All tasks also re-run when an upstream task re-executes (automatic propagation).

Manual Trigger

Every task has a trigger field (on BaseTaskSpec) — an opaque string that forces a re-run when changed. Changing a trigger also cascades to all downstream tasks:

spec:
  lifecycle:
    migrate:
      trigger: "force-2026-05-10"  # forces migrate + init to re-run
    init:
      trigger: "reset-roles"       # forces only init to re-run

Disabling Tasks

Set disabled: true to skip a task entirely:

spec:
  lifecycle:
    migrate:
      disabled: true  # user manages migrations externally

Scheduled Execution

Tasks that support scheduling (currently clone) accept a cronSchedule field — a standard 5-field cron expression that triggers periodic re-execution:

spec:
  environment: Staging
  lifecycle:
    clone:
      cronSchedule: "0 2 * * *"  # daily at 2 AM UTC
      source:
        host: postgres-prod.db.svc
        database: superset_prod
        username: prod_reader
        passwordFrom:
          name: prod-reader-creds
          key: password

When a schedule is configured, the operator automatically re-runs the full lifecycle pipeline (clone → migrate → init) each time a cron tick boundary is crossed.

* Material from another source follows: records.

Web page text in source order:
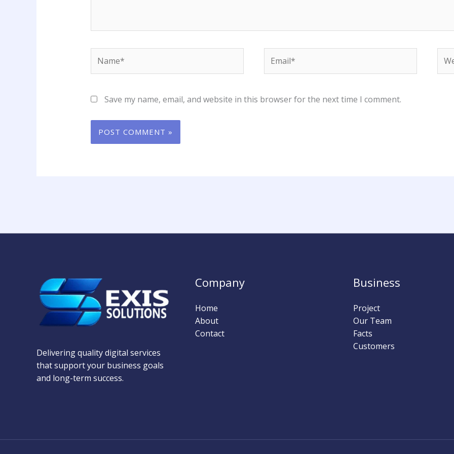
Save my name, email, and website in this browser for the next time I comment.
Delivering quality digital services
that support your business goals
and long-term success.
Company
Home
About
Contact
Business
Project
Our Team
Facts
Customers
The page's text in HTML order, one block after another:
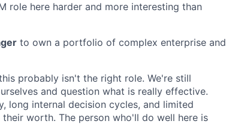
role here harder and more interesting than
to own a portfolio of complex enterprise and
probably isn't the right role. We're still
and question what is really effective.
long internal decision cycles, and limited
worth. The person who'll do well here is

The trigger field remains functional for manual overrides on top of the schedule — both contribute independently.

How it works:

  • The operator computes the "current tick" (most recent past time matching the expression) and includes it in the task checksum
  • When the clock crosses a cron boundary, the tick changes, the checksum changes, and the pipeline re-runs
  • The operator requeues itself to wake at the next cron tick
  • If the operator is down during a scheduled tick, it catches up on the next reconcile
  • If the pipeline is still running when a tick fires, it completes normally; the new tick is detected afterward and triggers one re-run (no backlog accumulation)

Status reporting:

The clone task status includes lastScheduledAt (the tick that triggered the most recent run) and nextScheduleAt (the next future tick).

Alternative — external CronJob:

For teams that prefer external scheduling, a Kubernetes CronJob can patch the trigger field on a cron schedule. This requires a CronJob resource, ServiceAccount, RoleBinding, and a kubectl image, but keeps the scheduling logic outside the operator.

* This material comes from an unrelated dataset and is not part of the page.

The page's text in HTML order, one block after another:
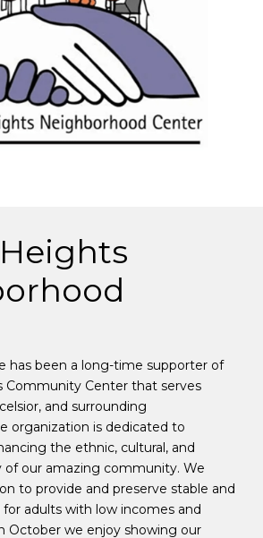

When disabled, the task's CR is deleted and it does not participate in the pipeline. Downstream tasks still run but don't receive propagation from the disabled task.

Upgrade Mode

The upgradeMode field controls how image upgrades are handled:

  • Automatic (default) — tasks run immediately when an image change is detected
  • Supervised — tasks wait for an annotation-based approval before running
spec:
  lifecycle:
    upgradeMode: Supervised

When an image change is detected in supervised mode, the operator sets status.phase: AwaitingApproval and records the upgrade context in status.lifecycle.upgrade. Approve the upgrade by annotating the CR:

kubectl annotate superset my-superset superset.apache.org/approve-upgrade=true

The operator clears the annotation automatically after lifecycle tasks complete. You can monitor the upgrade status with:

kubectl get superset my-superset -o jsonpath='{.status.lifecycle}'

The operator also performs semver comparison on image tags and blocks downgrades to prevent accidental database corruption. A blocked downgrade sets status.phase: Blocked — revert the image tag to resolve.

Drain Behavior

Each task declares whether it requires components to be drained (scaled to zero) before execution. The operator drains once before the first task that requires it, and recreates components after the pipeline completes.

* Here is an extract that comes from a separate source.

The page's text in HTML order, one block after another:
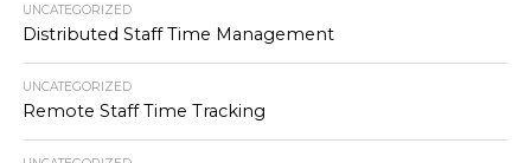
UNCATEGORIZED
Distributed Staff Time Management
UNCATEGORIZED
Remote Staff Time Tracking

Task Default requiresDrain Rationale
Clone true DROP DATABASE fails with active connections
Migrate true Schema changes risk deadlocks and version/schema inconsistencies
Rotate true After re-encryption, stored secrets use the new key — components with the old key would fail to decrypt
Init false Role/permission operations are safe with components running

Override per-task when needed:

spec:
  lifecycle:
    migrate:
      requiresDrain: false  # opt-in to rolling migrations (additive changes only)
    init:
      requiresDrain: true   # force drain before init (rare)

During a drain, Ingress/HTTPRoute and NetworkPolicy resources are preserved (they are owned by the parent CR, not child CRs). Once all lifecycle tasks complete, components are recreated and traffic resumes automatically.

Maintenance Page

By default, the web UI is unreachable while components are drained. To avoid user confusion during upgrades, enable the maintenance page:

spec:
  lifecycle:
    maintenancePage: {}

When enabled, the operator spins up a lightweight maintenance page before draining components and redirects all traffic from the web-server Service to it. The Service name and ClusterIP are preserved, so Ingress, HTTPRoute, and direct Service consumers continue working without interruption. After lifecycle tasks complete, traffic is returned to the web-server pods automatically.

All paths return a 302 redirect to /, which serves the maintenance HTML page with a 30-second auto-refresh.

Customizing the message

spec:
  lifecycle:
    maintenancePage:
      title: "Upgrade in Progress"
      message: "Superset is being upgraded to v4.1. Expected downtime: 10 minutes."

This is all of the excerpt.